═════ DATA EXTRACTS ═════
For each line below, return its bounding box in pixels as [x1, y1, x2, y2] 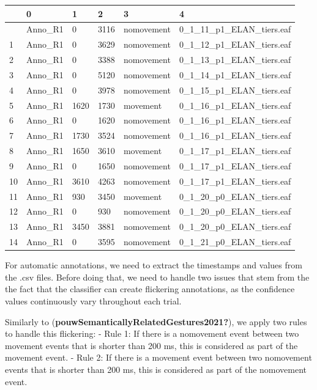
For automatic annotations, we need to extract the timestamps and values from [5, 259, 302, 271]
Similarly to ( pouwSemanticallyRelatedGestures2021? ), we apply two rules [5, 315, 307, 328]
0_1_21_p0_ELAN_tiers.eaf [179, 235, 291, 248]
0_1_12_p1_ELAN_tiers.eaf [179, 38, 291, 51]
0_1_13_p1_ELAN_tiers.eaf [179, 53, 291, 66]
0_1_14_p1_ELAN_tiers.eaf [179, 68, 291, 81]
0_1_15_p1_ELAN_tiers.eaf [179, 83, 291, 96]
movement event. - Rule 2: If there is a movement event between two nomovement [5, 351, 312, 364]
═════
Each line from the one with "0_1_12_p1_ELAN_tiers.eaf [179, 38, 291, 51]" through the end of the entries above must be set down exactly, both end lines included, and no other line may appear.

0_1_12_p1_ELAN_tiers.eaf [179, 38, 291, 51]
0_1_13_p1_ELAN_tiers.eaf [179, 53, 291, 66]
0_1_14_p1_ELAN_tiers.eaf [179, 68, 291, 81]
0_1_15_p1_ELAN_tiers.eaf [179, 83, 291, 96]
movement event. - Rule 2: If there is a movement event between two nomovement [5, 351, 312, 364]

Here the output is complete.